Human Desire provides examples of:

  • The Alcoholic: Buckley drinks more and more over the course of the film. He even gets fired a second time because of that.
  • Awful Wedded Life: Vicki and Buckley after Vicki met Owens. Buckley is violent with her and Vicki understandably does not want to have sex with him any more.
  • Betty and Veronica: Two girls try to charm Jeff Warren (Archie): Girl Next Door Ellen (Betty) and Femme Fatale Vicki (Veronica), a married woman involved in a murder case, who often lies to him.
  • Bittersweet Ending: Jeff has ended a toxic relationship with Vicki and he will start a positive relationship with Ellen, but Vicki is killed by Buckley.
  • Bookends: In the first scene and in the last scene, Jeff and Alec are driving a train together.
  • Chekhov's Gun: Buckley's knife.
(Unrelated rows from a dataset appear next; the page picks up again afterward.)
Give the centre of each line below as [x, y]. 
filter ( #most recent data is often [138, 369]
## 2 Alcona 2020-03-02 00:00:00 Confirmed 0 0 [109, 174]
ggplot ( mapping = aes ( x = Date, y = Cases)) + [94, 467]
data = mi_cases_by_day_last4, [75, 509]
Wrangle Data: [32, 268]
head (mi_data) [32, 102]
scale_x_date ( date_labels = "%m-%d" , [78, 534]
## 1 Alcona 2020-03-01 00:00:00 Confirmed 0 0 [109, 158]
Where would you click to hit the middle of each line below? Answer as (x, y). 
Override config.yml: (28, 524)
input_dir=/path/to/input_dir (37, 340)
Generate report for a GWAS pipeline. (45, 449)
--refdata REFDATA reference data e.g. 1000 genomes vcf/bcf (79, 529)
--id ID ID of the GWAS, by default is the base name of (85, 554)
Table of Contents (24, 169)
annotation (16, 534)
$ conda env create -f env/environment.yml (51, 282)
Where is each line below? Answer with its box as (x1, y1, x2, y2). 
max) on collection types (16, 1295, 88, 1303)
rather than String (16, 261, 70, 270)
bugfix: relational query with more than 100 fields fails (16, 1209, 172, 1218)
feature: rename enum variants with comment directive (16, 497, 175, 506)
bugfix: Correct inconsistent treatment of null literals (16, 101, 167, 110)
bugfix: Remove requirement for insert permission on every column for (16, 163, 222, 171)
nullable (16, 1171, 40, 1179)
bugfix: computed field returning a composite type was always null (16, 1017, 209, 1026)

On the way out, he carelessly uses it to cut a piece of wood. On the way back, he murders Owens with it.
  • Crazy Jealous Guy: Buckley. He kills Owens because he suspects that his wife had sex with him. In the end, he even kills Vicki, because she is leaving him.
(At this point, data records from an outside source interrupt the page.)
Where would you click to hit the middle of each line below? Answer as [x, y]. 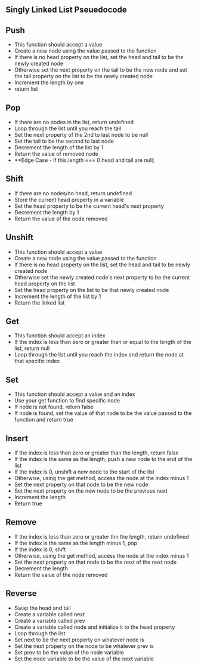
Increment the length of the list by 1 [58, 296]
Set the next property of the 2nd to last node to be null [81, 135]
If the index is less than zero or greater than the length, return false [97, 453]
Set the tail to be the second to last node [64, 141]
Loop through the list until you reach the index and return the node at [99, 355]
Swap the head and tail [42, 608]
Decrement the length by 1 [47, 212]
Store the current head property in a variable [69, 199]

  • Descent into Addiction: Over the course of the film, Buckley becomes an alcoholic. He also gets more and more violent with his wife. In the end, he kills her.
  • Domestic Abuse: Buckley beats his wife Vicki. He also blackmails her to force her to stay with him: he threatens to disclose a compromising letter. In the end, he kills Vicki, because she is leaving him.
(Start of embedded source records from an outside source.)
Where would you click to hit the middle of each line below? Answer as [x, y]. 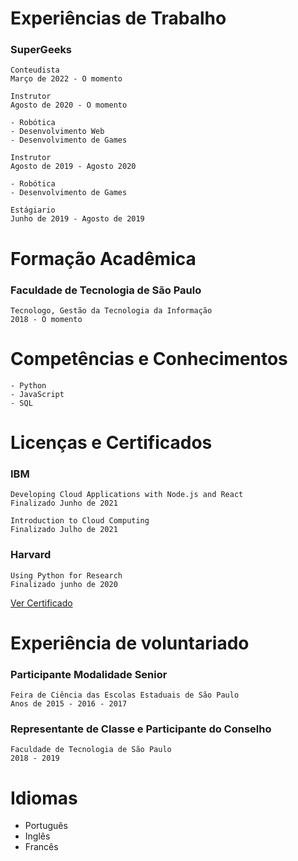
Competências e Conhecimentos [149, 359]
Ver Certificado [41, 603]
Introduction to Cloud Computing [80, 521]
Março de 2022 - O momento [66, 79]
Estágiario [33, 210]
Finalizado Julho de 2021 [64, 530]
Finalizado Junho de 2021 [64, 503]
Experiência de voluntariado [130, 643]
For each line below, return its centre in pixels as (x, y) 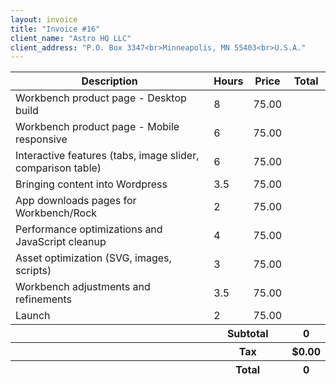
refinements (43, 299)
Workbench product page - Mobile (97, 127)
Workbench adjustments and (83, 287)
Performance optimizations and (89, 229)
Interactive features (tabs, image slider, (107, 156)
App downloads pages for (76, 201)
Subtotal (247, 334)
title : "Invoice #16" (55, 29)

  • Femme Fatale: Vicki. At first, she lies to Jeff about her involvement in Owens's murder. Then, she tries to persuade him to murder Buckley.
  • The Film of the Book: It is based on Émile Zola's novel, La Bête humaine.
  • Frameup: Buckley threatens to frame Vicki up for the murder of Owens. Therefore, he keeps a compromising letter that she wrote.
  • Irony: Situational irony: Buckley wants Vicki to meet Owens to get his job back. Just after the meeting, he is hired again, but the ultimate consequences of this meeting (his growing jealousy, his bad relationship with Vicki, then his addiction to alcohol) will lead to his second dismissal.
  • Love Triangle:
    • Vicki is married with Buckley. Buckley asks her to meet her former lover, Owens. Owens and Vicki have sex when they meet.
    • Both Ellen and Vicki try to charm Jeff.
    • Vicki is married to Buckley, but she has a relationship with Jeff.
  • Lysistrata Gambit: After Buckley killed Owens, Vicki withholds sex from him because he refuses to destroy the compromising letter.
  • Mal Mariée: Vicki is much younger than her husband. She is unhappy. He is jealous. He blackmails her to force her to stay with him.
  • Murder the Hypotenuse:
    • Buckley kills Owens, because he had sex with his wife Vicki.
    • Jeff considers killing Buckley, the husband of his mistress. Subverted because he does not dare to do it.
  • Setting Update: Zola's novel was set in France in the 19th century. The film is set in the US in the 1950's.
  • Sexual Extortion: It is implied that Owens agreed to help Buckley to get his job back on the condition that Vicki, his former lover, had a sexual intercourse with him.
  • She Is All Grown Up: Jeff's reaction when he meets Ellen again after his return from The Korean War.
  • Ugly Guy, Hot Wife: Buckley (Broderick Crawford) and Vicki (Gloria Grahame). Everybody notices that Vicki is much younger than him.
  • Wrench Whack: In the end, Jeff considers killing Buckley with a monkey wrench.